Patients who receive a stent at UAB — and consent to take part — will provide a cheek swab, which will then be tested in the UAB Hospital Molecular Diagnostic Laboratory for one of three genetic variants that are associated with response to clopidogrel. Results will be available within an hour and will be placed in the patients’ electronic medical records, Limdi said. “Then, when a physician clicks to prescribe clopidogrel, a warning will appear asking whether the patient has just had a stent and possesses the genetic variant.” If the physician checks yes, the system will suggest that he or she prescribe an alternative drug for patients who possess variants that are associated with lower activation of clopidogrel.

Whether the patient receives a different prescription or not, the researchers will follow his or her progress for one year, looking for differences in 30-day re-admission rates, strokes, stent thrombosis, bleeding complications and other outcomes.

“People have shown in different studies that this gene is important; we are taking that newly discovered information, putting it into practice and seeing if it changes outcomes,” Limdi said. The data will start to answer the question, “If you implemented this systemwide, would it be effective?” she added.
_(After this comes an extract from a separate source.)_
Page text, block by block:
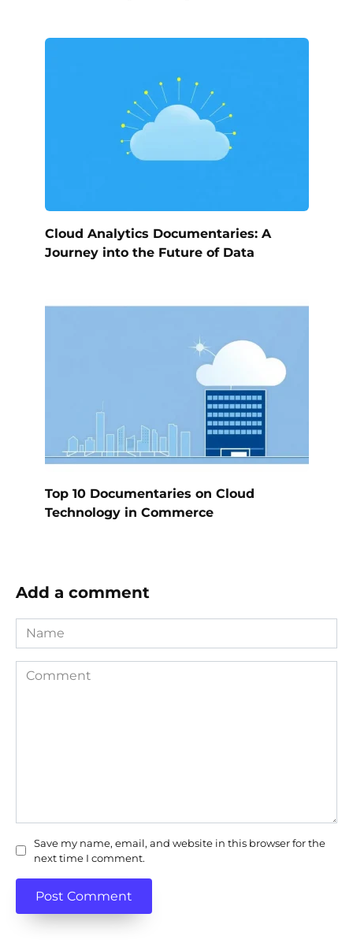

In addition to outcomes analysis, researchers will be analyzing cost-effectiveness as well, Limdi says.

Early Warning System

Later this year, Limdi hopes to launch an even more ambitious study: a single test that will screen for several genetic markers that have been implicated in drug-dosing.

One option is to collect the sample during a routine clinical visit such as an annual physical examination. The genotype results for actionable gene-drug pairs can then be added to a patient’s medical record, Limdi explains. “That way, if you need a clopidogrel prescription five years from now, that information is there. Or if you are diagnosed with depression, your doctor will have a better idea of which medications to prescribe.”

Implementing personalized medicine approaches, especially in a major academic medical center such as UAB, will rely heavily on informatics and genomics, Limdi points out. “Personalized medicine will require an investment and a critical mass of clinicians willing to learn and systematically incorporate patient-specific genetics and genomics into treatment decisions,” Limdi said. “But if we can do this, we will help patients at UAB, Alabama and potentially around the world. It will be worth it.”